Kubernetes v1.36 Memory QoS: 5 Key Enhancements for Tiered Memory Protection

Kubernetes v1.36 brings significant updates to the Memory QoS feature, first introduced in v1.22 and refined in v1.27. This feature leverages the cgroup v2 memory controller to give the Linux kernel clearer instructions on managing container memory, reducing the risk of out-of-memory (OOM) kills and improving overall node stability. In this release, the focus is on fine-grained memory reservation, tiered protection based on Pod QoS classes, and enhanced observability. Below are the five most important changes you need to know about.

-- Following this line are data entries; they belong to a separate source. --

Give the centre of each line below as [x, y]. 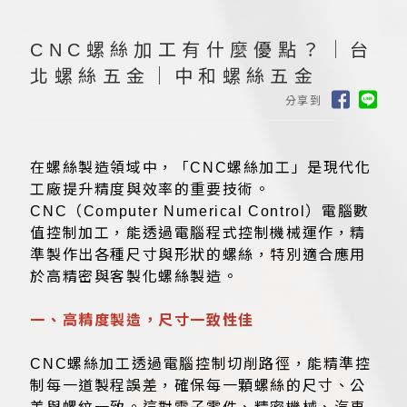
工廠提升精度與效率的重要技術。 [150, 190]
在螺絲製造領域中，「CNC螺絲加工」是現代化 [201, 168]
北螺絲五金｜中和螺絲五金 [174, 77]
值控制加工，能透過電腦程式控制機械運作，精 [199, 233]
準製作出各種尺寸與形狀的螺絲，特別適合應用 [199, 255]
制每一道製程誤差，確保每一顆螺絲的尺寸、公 [199, 386]
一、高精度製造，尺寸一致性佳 [142, 321]
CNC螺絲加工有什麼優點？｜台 [202, 50]

1. What Is Memory QoS and Why It Matters

Memory QoS is a Kubernetes feature that allows the kubelet to set cgroup v2 memory parameters (memory.high, memory.min, memory.low) based on a Pod's memory request and QoS class. The goal is to prevent any single container from starving others of memory while also avoiding the need for the kernel to resort to OOM kills under pressure. In v1.36, Memory QoS remains alpha but introduces a safer, opt-in approach to memory reservation. Previously, enabling Memory QoS applied hard reservations (memory.min) to all containers with memory requests, which could lock up too much memory and cause OOM kills. The new design separates throttling from reservation, giving cluster operators more control and reducing risk.

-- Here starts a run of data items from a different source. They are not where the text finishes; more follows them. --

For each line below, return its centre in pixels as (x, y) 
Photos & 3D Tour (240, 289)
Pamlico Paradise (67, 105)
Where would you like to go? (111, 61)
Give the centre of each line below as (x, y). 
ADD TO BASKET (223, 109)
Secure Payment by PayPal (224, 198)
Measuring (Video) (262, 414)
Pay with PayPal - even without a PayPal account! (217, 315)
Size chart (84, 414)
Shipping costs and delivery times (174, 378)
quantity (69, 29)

2. The New memoryReservationPolicy: Throttling Without Reservation by Default

In v1.36, enabling the MemoryQoS feature gate still activates memory throttling via memory.high (controlled by memoryThrottlingFactor, default 0.9). However, the writing of memory.min and memory.low is now governed by a separate kubelet configuration field, memoryReservationPolicy. By default, this policy is set to None, meaning no reservation files are written—only throttling occurs. This allows operators to safely enable throttling first, observe workloads, and only opt into reservation when the node has sufficient headroom. The alternative policy, TieredReservation, enables the new tiered protection based on QoS class. This separation is a crucial improvement, as it prevents accidental over-reservation that could lead to system instability.

3. Guaranteed Pods Get Hard Protection with memory.min

When memoryReservationPolicy is set to TieredReservation, Guaranteed Pods receive hard protection via memory.min. This means the kernel will never reclaim memory from these cgroups under any circumstances. For example, a Guaranteed Pod requesting 512 MiB of memory will have its cgroup's memory.min set to 536870912 bytes. If the node runs low on memory and the kernel cannot honor this guarantee, it will invoke the OOM killer on other processes to free pages. This is ideal for latency-sensitive applications that cannot tolerate memory stall. However, because it locks memory, it should be used judiciously—only for workloads with strict resource guarantees. The change from earlier versions is significant: previously, memory.min was applied to all containers, including Burstable ones, which could cause over-reservation. Now it's limited to Guaranteed Pods only.

4. Burstable Pods Get Soft Protection with memory.low

Burstable Pods under TieredReservation receive soft protection via memory.low. This tells the kernel to avoid reclaiming their memory under normal pressure, but it may reclaim it if the alternative is a system-wide OOM. For instance, a Burstable Pod requesting 512 MiB will have its memory.low set to the same value. This is a key improvement over v1.27, where Burstable Pods got memory.min—a hard reservation that could lock up huge amounts of memory. Consider an 8 GiB node with Burstable requests totaling 7 GiB: in v1.27, that 7 GiB would be locked as non-reclaimable, leaving little headroom for system daemons or BestEffort workloads. In v1.36, those Burstable requests map to memory.low, so under extreme pressure the kernel can reclaim some of it, avoiding unnecessary OOM kills. This makes the node more resilient.

5. BestEffort Pods, Observability Metrics, and Kernel Version Warning

BestEffort Pods receive neither memory.min nor memory.low—their memory remains fully reclaimable, as expected. To help operators monitor memory reservation, two alpha metrics are exposed on the kubelet's /metrics endpoint: kubelet_memory_qos_node_memory_min_bytes (total hard reserved memory across all Guaranteed cgroups) and kubelet_memory_qos_node_memory_low_bytes (total soft reserved memory across all Burstable cgroups). Additionally, the kubelet now emits a warning when the kernel version is older than 6.2, because the memory.high enforcement mechanism changed in newer kernels. This helps cluster operators avoid unexpected behavior. These enhancements make it easier to safely adopt Memory QoS and tune memory reservation for production clusters.

Conclusion

Kubernetes v1.36's Memory QoS updates represent a mature evolution of the feature, addressing critical pain points from earlier releases. By separating throttling from reservation and introducing tiered protection, the kubelet now provides a safer path to memory guarantees. Cluster operators can enable throttling first, then gradually opt into hard or soft reservation as needed. The new metrics and kernel warnings add transparency and help prevent misconfiguration. As always, test these alpha features in non-production environments before rolling out to critical workloads. With these changes, Kubernetes moves closer to offering robust, predictable memory management for all types of applications.